··· Extracted records

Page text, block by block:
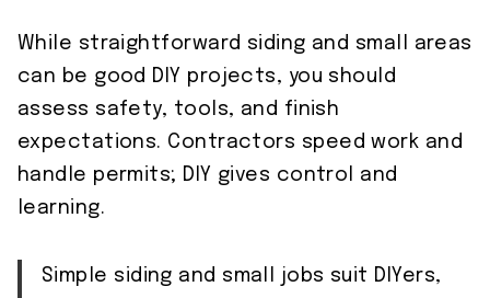
While straightforward siding and small areas
can be good DIY projects, you should
assess safety, tools, and finish
expectations. Contractors speed work and
handle permits; DIY gives control and
learning.
Simple siding and small jobs suit DIYers,
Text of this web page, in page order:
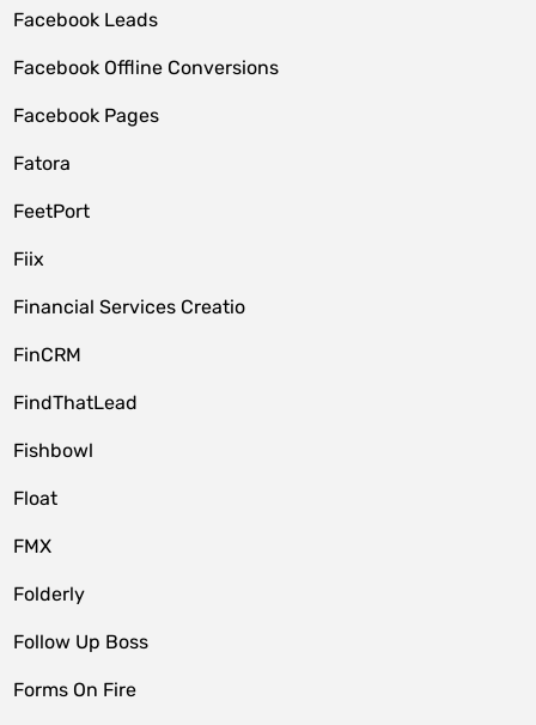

······

• Description of the task: Please print the data above in its entirety, exactly, but without any picture.

• Exercise output:
Page text, block by block:
While straightforward siding and small areas
can be good DIY projects, you should
assess safety, tools, and finish
expectations. Contractors speed work and
handle permits; DIY gives control and
learning.
Simple siding and small jobs suit DIYers,
Text of this web page, in page order:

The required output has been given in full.